*WORK INSTRUCTIONS*.
Begin with the line below holding "machine writes on" and go on through the line holding "Table S2. Alpha", duplicating each line exactly and leaving out pictures.

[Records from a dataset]
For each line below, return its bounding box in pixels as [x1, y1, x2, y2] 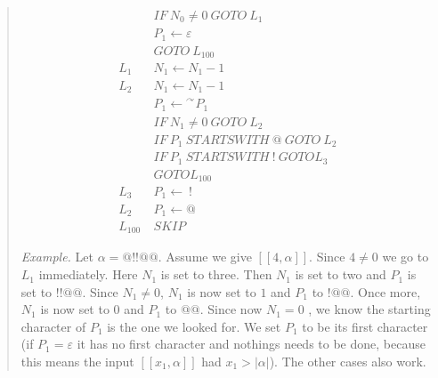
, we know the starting [308, 300, 431, 318]
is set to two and [295, 265, 386, 284]
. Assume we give [158, 247, 252, 266]
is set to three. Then [160, 265, 272, 284]
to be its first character [302, 317, 428, 335]
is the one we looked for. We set [107, 317, 281, 335]
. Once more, [350, 282, 421, 301]
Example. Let [20, 247, 93, 266]
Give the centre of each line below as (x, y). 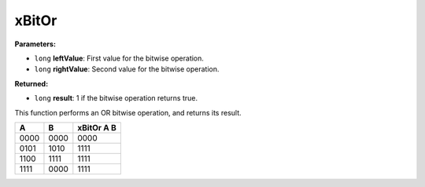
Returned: (31, 83)
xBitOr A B (97, 127)
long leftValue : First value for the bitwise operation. (119, 58)
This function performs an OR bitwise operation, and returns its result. (128, 112)
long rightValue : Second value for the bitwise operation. (127, 69)
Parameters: (35, 44)
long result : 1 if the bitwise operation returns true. (116, 98)
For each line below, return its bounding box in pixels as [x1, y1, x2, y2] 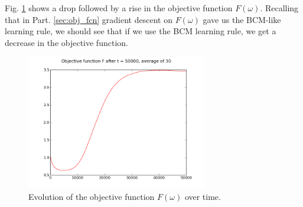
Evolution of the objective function [28, 190, 155, 202]
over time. [184, 190, 221, 202]
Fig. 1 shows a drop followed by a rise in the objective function [5, 2, 233, 14]
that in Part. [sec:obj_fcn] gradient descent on [5, 13, 172, 25]
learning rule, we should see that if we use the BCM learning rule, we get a [5, 25, 276, 37]
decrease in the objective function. [5, 36, 128, 48]
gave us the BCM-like [203, 13, 281, 25]
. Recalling [260, 2, 299, 14]
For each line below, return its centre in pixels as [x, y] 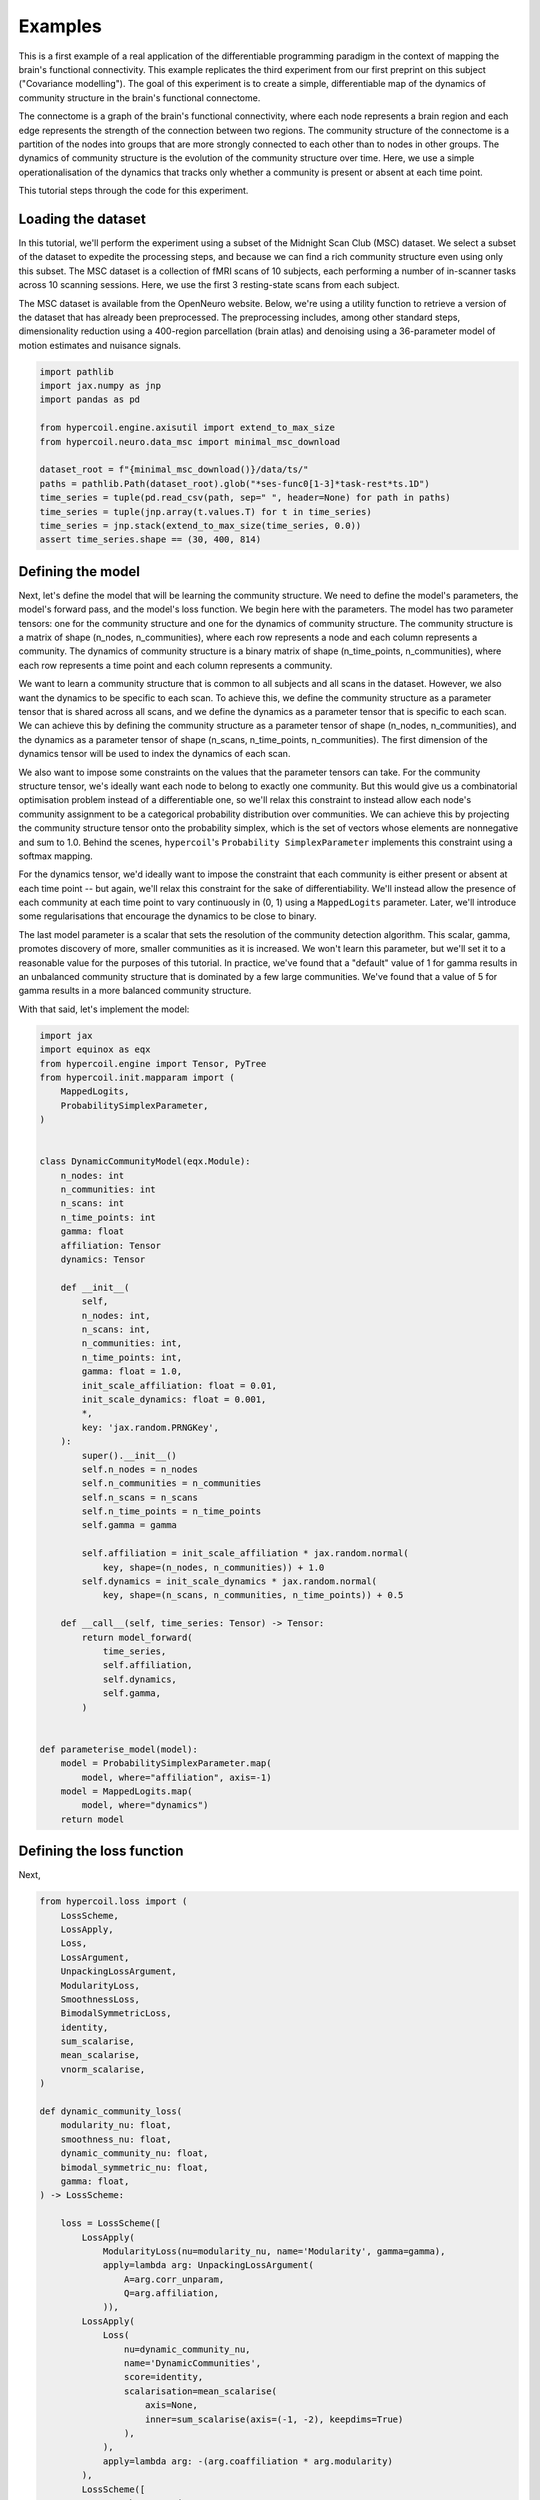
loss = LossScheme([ [111, 2223]
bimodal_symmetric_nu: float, [134, 2167]
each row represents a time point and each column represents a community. [175, 665]
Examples [60, 26]
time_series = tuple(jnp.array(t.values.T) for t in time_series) [205, 511]
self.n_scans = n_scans [140, 1497]
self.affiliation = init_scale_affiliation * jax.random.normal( [245, 1553]
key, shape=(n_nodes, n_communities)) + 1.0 [213, 1567]
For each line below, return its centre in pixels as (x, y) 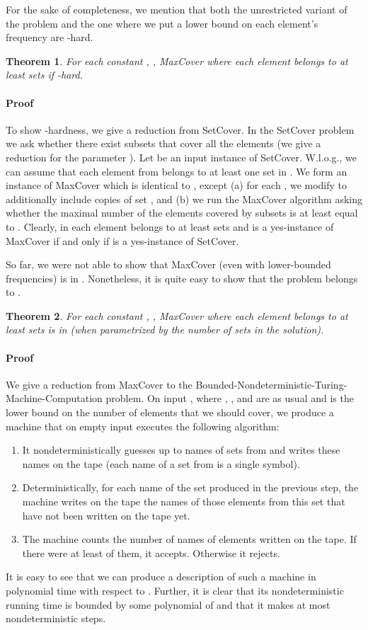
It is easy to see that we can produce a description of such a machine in (161, 577)
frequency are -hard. (50, 37)
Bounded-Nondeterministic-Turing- (271, 384)
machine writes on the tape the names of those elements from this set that (184, 502)
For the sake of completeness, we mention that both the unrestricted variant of (177, 9)
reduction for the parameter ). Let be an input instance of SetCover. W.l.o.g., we (181, 157)
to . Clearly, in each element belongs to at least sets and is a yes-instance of (170, 226)
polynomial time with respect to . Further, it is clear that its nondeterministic (175, 590)
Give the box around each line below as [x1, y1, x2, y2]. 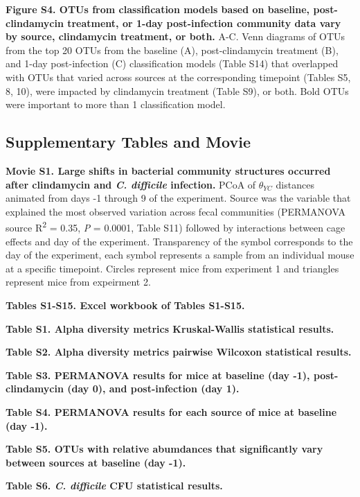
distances [276, 177, 314, 191]
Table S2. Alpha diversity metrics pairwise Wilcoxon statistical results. [6, 345, 352, 359]
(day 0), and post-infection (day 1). [67, 381, 240, 396]
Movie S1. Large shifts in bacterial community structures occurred [6, 163, 331, 177]
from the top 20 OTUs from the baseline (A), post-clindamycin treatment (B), [6, 42, 339, 57]
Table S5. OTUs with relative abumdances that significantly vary [6, 442, 323, 456]
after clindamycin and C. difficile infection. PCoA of [6, 177, 256, 191]
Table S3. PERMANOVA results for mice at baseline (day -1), [6, 367, 310, 382]
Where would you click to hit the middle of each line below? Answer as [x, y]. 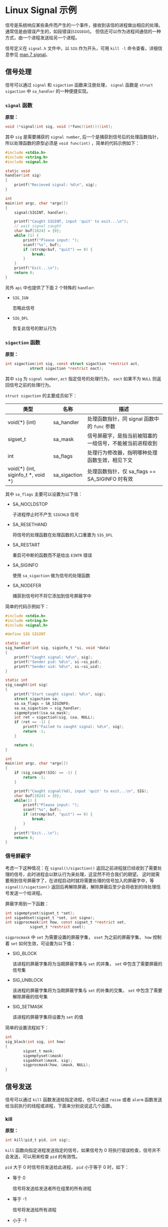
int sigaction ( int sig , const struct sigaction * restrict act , [72, 364]
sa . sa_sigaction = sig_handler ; [48, 708]
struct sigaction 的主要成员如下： [41, 395]
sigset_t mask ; [39, 1051]
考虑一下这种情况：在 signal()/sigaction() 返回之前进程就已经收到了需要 [81, 868]
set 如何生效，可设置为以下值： [43, 944]
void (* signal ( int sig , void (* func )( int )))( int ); [59, 127]
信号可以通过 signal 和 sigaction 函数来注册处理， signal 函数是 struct [79, 85]

*WRITTEN RESPONSE*.
machine writes on the tape the names of those elements from this set that (184, 502)
For the sake of completeness, we mention that both the unrestricted variant of (177, 9)
reduction for the parameter ). Let be an input instance of SetCover. W.l.o.g., we (181, 157)
to . Clearly, in each element belongs to at least sets and is a yes-instance of (170, 226)
polynomial time with respect to . Further, it is clear that its nondeterministic (175, 590)
Give the box around each line below as [x1, y1, x2, y2]. 
distances [276, 177, 314, 191]
Table S2. Alpha diversity metrics pairwise Wilcoxon statistical results. [6, 345, 352, 359]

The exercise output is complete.